The calculated GR values referring to a median value around 4 nm h−1 correspond to the results of similar stations type reported in recent studies (Bousiotis et al. 2019; Kerminen et al. 2018; Nieminen et al. 2018). A unique GR length time lasting more than 10 h with frequency over 10% was recorded at NAOK.

Potential local and regional sources influencing GR were associated with directions where pollution sources are situated. The links with the sources of other studied pollutants were confirmed. The proxy H2SO4 at NAOK suggests that very close direct emissions may need to undergo a chemical reaction with other atmospheric components to act on GR. Only at this station, thanks to the absence of direct pollution sources, was it possible to identify the same source site of the studied variables (in particular for PM10, CS, and proxy H2SO4) as for GR. Alternatively, some other atmospheric species probably affect GR. Regional and long-range transport seem to influence GR similarly.

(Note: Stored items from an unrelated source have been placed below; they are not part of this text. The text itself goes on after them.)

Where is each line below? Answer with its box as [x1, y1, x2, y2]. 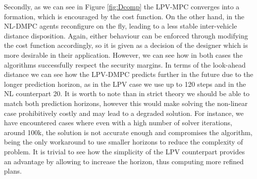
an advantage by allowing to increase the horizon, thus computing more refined [4, 156, 244, 166]
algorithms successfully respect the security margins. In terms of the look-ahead [4, 59, 246, 70]
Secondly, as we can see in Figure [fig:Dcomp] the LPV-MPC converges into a [4, 1, 240, 11]
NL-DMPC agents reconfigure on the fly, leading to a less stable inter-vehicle [4, 21, 237, 31]
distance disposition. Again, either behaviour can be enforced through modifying [4, 30, 248, 40]
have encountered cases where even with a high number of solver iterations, [4, 117, 232, 128]
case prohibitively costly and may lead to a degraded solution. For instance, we [4, 107, 244, 118]
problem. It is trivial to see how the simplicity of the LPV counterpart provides [4, 146, 245, 156]
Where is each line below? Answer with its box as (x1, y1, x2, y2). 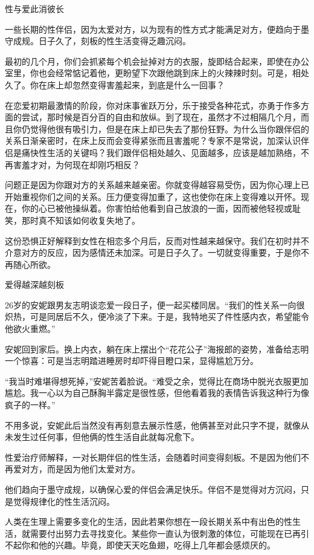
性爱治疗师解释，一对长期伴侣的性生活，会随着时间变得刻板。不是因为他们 (5, 450, 301, 463)
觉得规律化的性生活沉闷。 (13, 495, 115, 507)
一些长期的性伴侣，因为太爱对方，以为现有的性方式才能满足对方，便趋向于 (5, 22, 301, 35)
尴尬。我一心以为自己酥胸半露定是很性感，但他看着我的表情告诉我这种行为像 (5, 386, 309, 399)
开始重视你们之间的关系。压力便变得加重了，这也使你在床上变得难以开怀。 (5, 190, 301, 203)
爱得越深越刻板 (5, 278, 64, 291)
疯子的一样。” (5, 398, 56, 411)
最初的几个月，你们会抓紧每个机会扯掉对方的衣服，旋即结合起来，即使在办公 (5, 54, 309, 67)
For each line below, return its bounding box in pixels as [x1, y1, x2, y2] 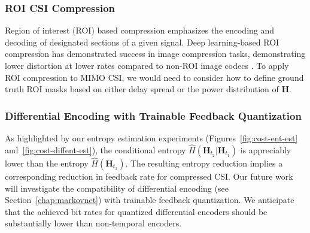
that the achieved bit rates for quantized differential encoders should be [5, 205, 268, 217]
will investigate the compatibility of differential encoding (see [5, 181, 229, 194]
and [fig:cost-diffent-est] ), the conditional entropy [5, 143, 186, 156]
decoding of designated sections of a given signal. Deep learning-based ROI [5, 35, 279, 48]
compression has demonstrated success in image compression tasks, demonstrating [5, 47, 306, 60]
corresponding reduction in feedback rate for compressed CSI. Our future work [5, 170, 293, 183]
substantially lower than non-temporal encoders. [5, 217, 182, 229]
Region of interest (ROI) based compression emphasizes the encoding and [5, 24, 275, 37]

The investigated similarities and differences at the stations reflect the influence of the type of surrounding environment, local topography, and the character of the emissions. Although all stations are background, we can observe the same patterns that are usually more pronounced in the more polluted areas. Our results show that among background stations, the found differences can be related to specific pollutions and these findings can be helpful for other comparisons and further studies of NPF events.